Try it - Quote each line of the material verbatim, without the pictures.

Available data -
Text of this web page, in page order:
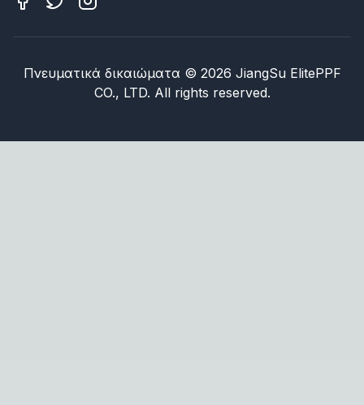
Πνευματικά δικαιώματα © 2026 JiangSu ElitePPF
CO., LTD. All rights reserved.
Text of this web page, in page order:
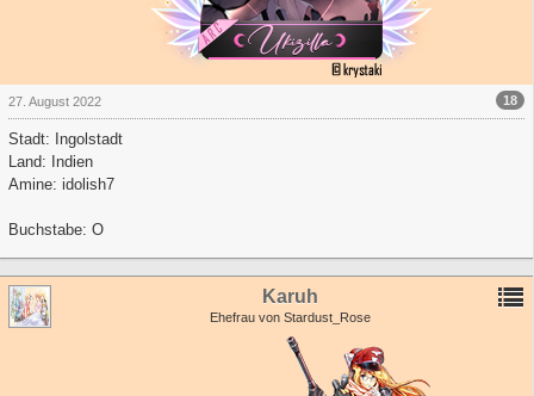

Your solution -
Text of this web page, in page order:
Πνευματικά δικαιώματα © 2026 JiangSu ElitePPF
CO., LTD. All rights reserved.
Text of this web page, in page order:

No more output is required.